There's also nothing wrong with smoking if you need to lol. Everybody says not to, but I can openly admit when I'm hurting for it I'll smoke some semi-dried weed granted it's not the best.

*Forgot to add. Since the wet water loss has been studied in plants and is said to be around that % of 60-80, you can logically assume that you can simply keep taking weights every now and then until 60-80% of your original net weight has been lost and assume that it's ready to be smoked. I've done this a couple of times and it's been fairly spot on, again that's not saying that you didn't lost some cannabinoids due to degradation.

So for your 81.8g wet weight you could assume...

81.8 x .8 = 65.44
81.8 - 65.44 = 16.36g dry

or you could use 60% instead of 80.
Where did you find Orca film for 15 bucks? the cheapes i'm seeing is like 70 bones
 

DankTankerous

Well-Known Member
Wassup y'all, I popped 3 seeds in peat pellets and put them inside a clear plastic to-go cups. Hopefully they pop, and pop pretty soon. I planted a seed in one peat pellet last weak, and it didn't even crack. I don't think these seeds are old, so send some good vibes my way for females. If all three sprout, i'm going to plant 2 in the pot on opposing sides and hope at least one of them is a female. I don't know what i'll do with the third seedling, but we'll cross that bridge once we get to it. I did buy a brand new bag of soil and it's pretty fantastic, can't wait to see how the plants react to it. This will be an all-Organic grow, except for the Superthrive. I'll cut it off a 3-2 weeks before chopping.
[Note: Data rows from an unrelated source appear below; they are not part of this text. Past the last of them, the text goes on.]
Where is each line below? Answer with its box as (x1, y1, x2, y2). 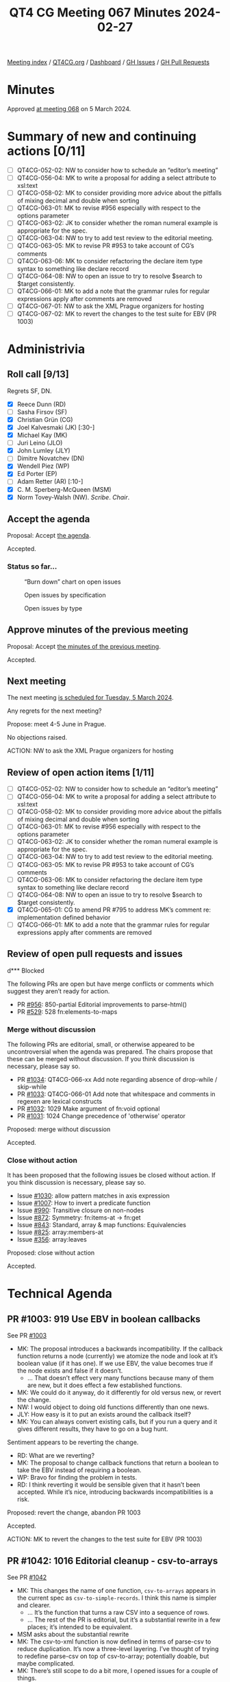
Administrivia (7, 342, 86, 357)
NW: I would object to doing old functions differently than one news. (16, 1403, 209, 1411)
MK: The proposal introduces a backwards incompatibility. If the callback (16, 1345, 223, 1353)
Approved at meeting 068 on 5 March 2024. (7, 105, 131, 113)
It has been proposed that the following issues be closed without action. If (7, 1171, 216, 1179)
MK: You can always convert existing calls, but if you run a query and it (16, 1418, 218, 1426)
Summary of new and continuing (7, 129, 197, 145)
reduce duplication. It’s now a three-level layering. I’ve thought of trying (16, 1645, 219, 1653)
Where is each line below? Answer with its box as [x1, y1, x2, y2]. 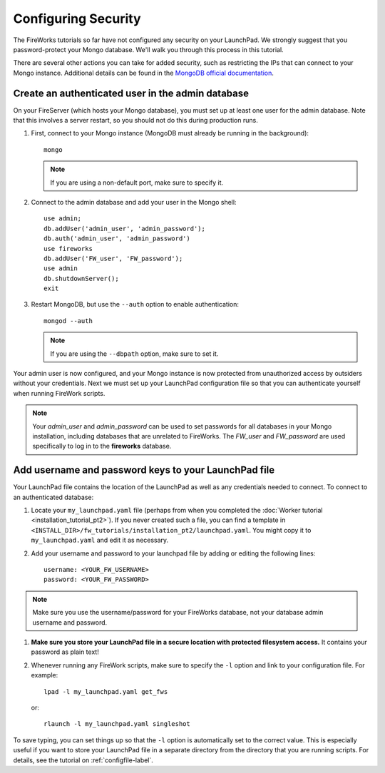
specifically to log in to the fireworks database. [32, 442, 172, 451]
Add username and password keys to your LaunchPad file [13, 464, 275, 476]
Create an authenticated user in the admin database [13, 87, 250, 99]
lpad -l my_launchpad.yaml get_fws [43, 687, 168, 695]
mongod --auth [43, 317, 93, 324]
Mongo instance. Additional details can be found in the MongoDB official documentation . [13, 68, 274, 77]
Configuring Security [13, 11, 142, 26]
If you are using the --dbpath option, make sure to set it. [50, 349, 219, 358]
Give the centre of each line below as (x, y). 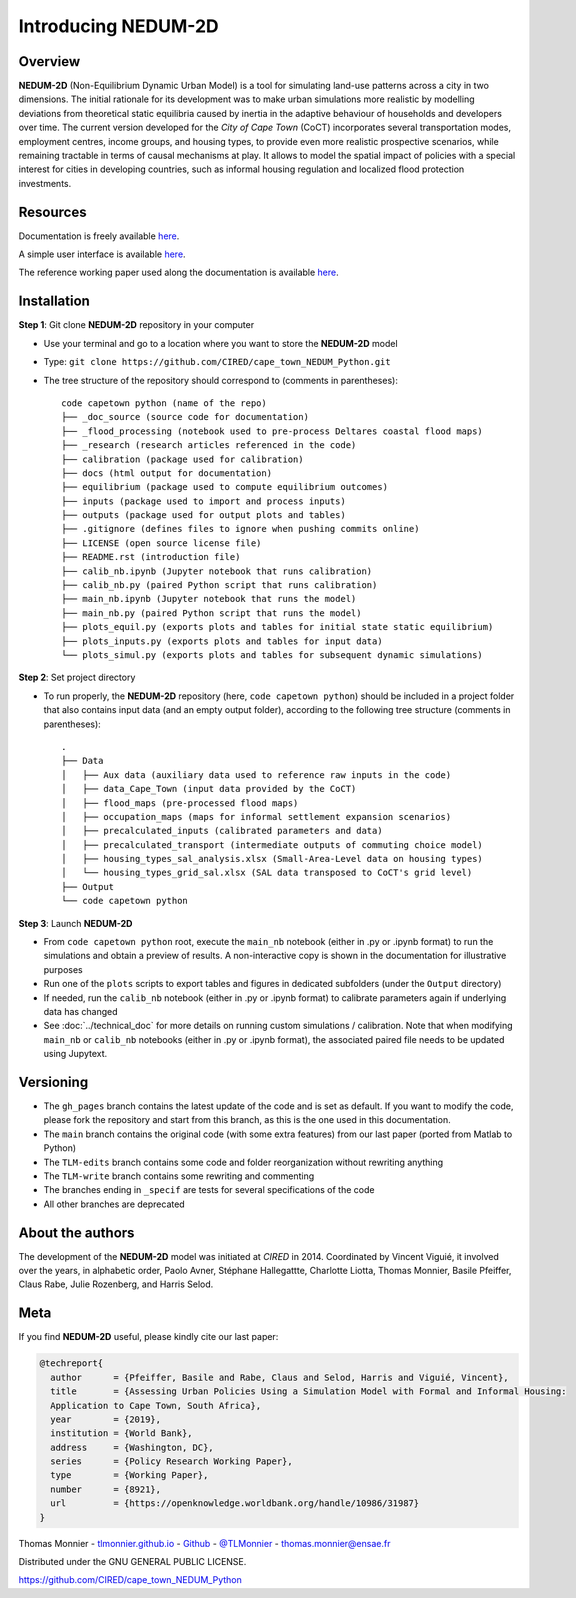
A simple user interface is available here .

I have high hopes for this time around, now that I have a full grow under my belt. Also that this plant isn't an auto so it won't be as sensitive to nutrients as the Blue Mystic was. Although, I don't know how tempermental it is, I'm willing to bet that it's nowhere near Blue Mystic. Plus, I can manicure and cut off growth I don't want or need. Here's Hoping y'all!

-DT
 

n0tmycupoftea

Well-Known Member
Where did you find Orca film for 15 bucks? the cheapes i'm seeing is like 70 bones
Sorry may have been a bit misleading there. I use panda film and that was what cost me $15. In terms of whether panda or orca is better I dunno. Panda film quotes reflects 90% of light omitted and orca I think quotes 96%. But all you're really paying for is the additional footage. Same size panda film will run you the same amount that orca film will (+/- $10-15). My local shop carried them in 10x10. Amazon has it for $16 free shipping.
 

DankTankerous

Well-Known Member
Sorry may have been a bit misleading there. I use panda film and that was what cost me $15. In terms of whether panda or orca is better I dunno. Panda film quotes reflects 90% of light omitted and orca I think quotes 96%. But all you're really paying for is the additional footage. Same size panda film will run you the same amount that orca film will (+/- $10-15). My local shop carried them in 10x10. Amazon has it for $16 free shipping.
No worries brotha. I'll definitely hit up Amazon though. Are you on other Cannabis forum websites?